We have found the perfect place to party: Manchester's Night Dive (known as "MND" for short). For some reason people seem to have weird ideas what the initials stand for. Anyway it's a really popular venue - it's really jumpin' on a Friday night into the wee small,hours. Oh, you should see the state of the clubbers when they leave the place! There are walking sticks and zimmer frames akimbo, wheelchairs with the wrong wheels on, and, as for the ventilators, they barely survive the night as the male clubbers set them up on the floor so that they lift the girls' hems, like in Some Like It Hot.
You are all welcome to join us - the fun starts at 8:00. Oh no, hold on, that's when it finishes as we all have to be back in the ward for our Horlicks by 8:30.
Be there or be square!
Dina
Trying to keep positive, but not always managing.

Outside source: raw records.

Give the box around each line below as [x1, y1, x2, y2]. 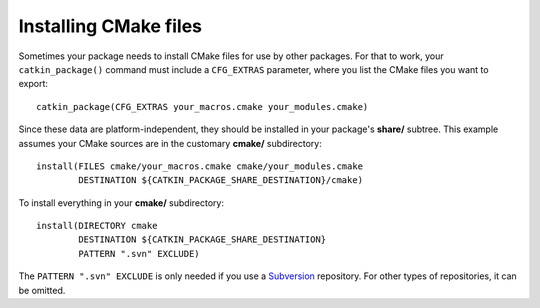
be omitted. [18, 284, 66, 296]
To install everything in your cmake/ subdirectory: [18, 196, 225, 209]
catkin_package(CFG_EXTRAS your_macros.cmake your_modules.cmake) [36, 101, 369, 112]
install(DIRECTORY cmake [36, 220, 158, 232]
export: [18, 78, 49, 90]
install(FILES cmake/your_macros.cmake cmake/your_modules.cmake [36, 160, 364, 172]
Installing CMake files [18, 15, 203, 37]
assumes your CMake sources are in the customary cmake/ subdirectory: [18, 137, 322, 149]

I once went to guys hospital for a opp and I was in the day before hand for tests. Anyway after the tests were done they said it was my time, I asked if I could go out, then I asked if it's OK to have a drink. They said don't drink loads but a beer or two would be fine. I was seventeen and came back at eleven after a couple of beers.

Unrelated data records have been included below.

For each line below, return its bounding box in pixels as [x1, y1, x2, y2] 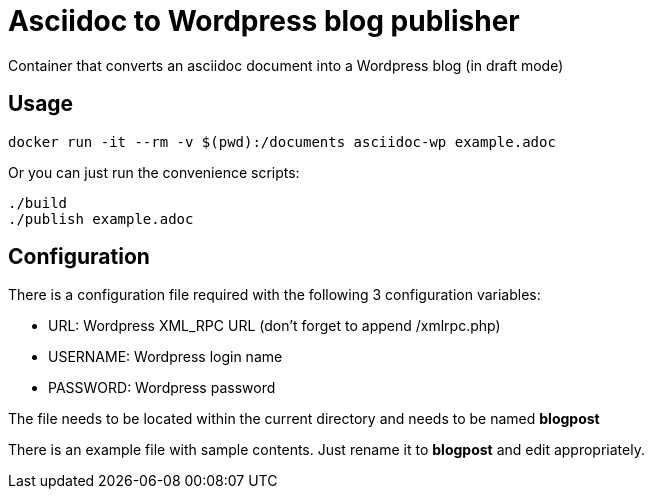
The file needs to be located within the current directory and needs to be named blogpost [8, 410, 600, 428]
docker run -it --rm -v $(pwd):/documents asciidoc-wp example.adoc [8, 133, 556, 150]
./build [8, 194, 68, 211]
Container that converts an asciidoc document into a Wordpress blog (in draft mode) [8, 56, 564, 74]
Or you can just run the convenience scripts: [8, 163, 300, 181]
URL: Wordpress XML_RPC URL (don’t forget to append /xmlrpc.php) [48, 317, 501, 335]
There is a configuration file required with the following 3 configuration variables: [8, 286, 541, 304]
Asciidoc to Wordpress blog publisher [8, 4, 520, 38]

PS\|:- I didn't ware a hospital gown though, nor one secured with safety pins, I went for the Mummy look?
Just had my hair done yesterday, Opted out of coulours etc.
Love Terry
Love Terry
TB once said that "The forum is still the best source for friendship and information."
It will only remain so if new people post and keep us updated on things that work or don't work and tips.
Please post on old threads that are of use so that others see them and feel free to start new subjects and threads.
I expect you are all tucked up in bed now having been ejected from the nightclub for hogging the dance floor and wrecking the place. You are now permanently banned from the establishment and your card has been marked as Mad Naughty Dame from Manchester.
Thank you for putting a smile on my face before bed.
Going to the disco sounds great! I don't think I've been to one since the 1980s (or possibly the early 90's LOL).
I've just got to dig out my rara skirt and my boob tube and I'll be good to go.
Also, I won't forget the glow sticks - but perhaps I'll give the head-bopper a miss this time (anyone remember those? LOL). I'm going to the trouble of getting my hair crimped, and I don't want risk ruining it by getting it caught up in the boppers while I'm dancing. LOL
The days of me breakdancing, body popping and doing the can-can are long gone - but as for wheelchair line dancing and doing the wheelchair conga, I say bring it on! - and, of course, we could also do a wheelchair dance around our handbags too! LOL
See you there on Friday night! I expect that the last time most of the gentlemen of this forum went to a disco was way back in the 1970's, and so if any of them do show up, I wouldn't be surprised if they are all wearing platform shoes, flares and wide collars! LOL ... and hopefully the DJ will be prepared for requests to play those 1970’s disco classics 'Stayin Alive', 'DancIng Queen' and 'Boogie Wonderland'.
Hi Dina,
Thank you for putting a smile on my face before bed.
Love,
Barry x
I'm pleased you liked it, Barry. Does that mean you'll be there? We're all desperate to see your dreadlocks. Did you choose the rainbow ones? Ha ha ha.
Dina
Trying to keep positive, but not always managing.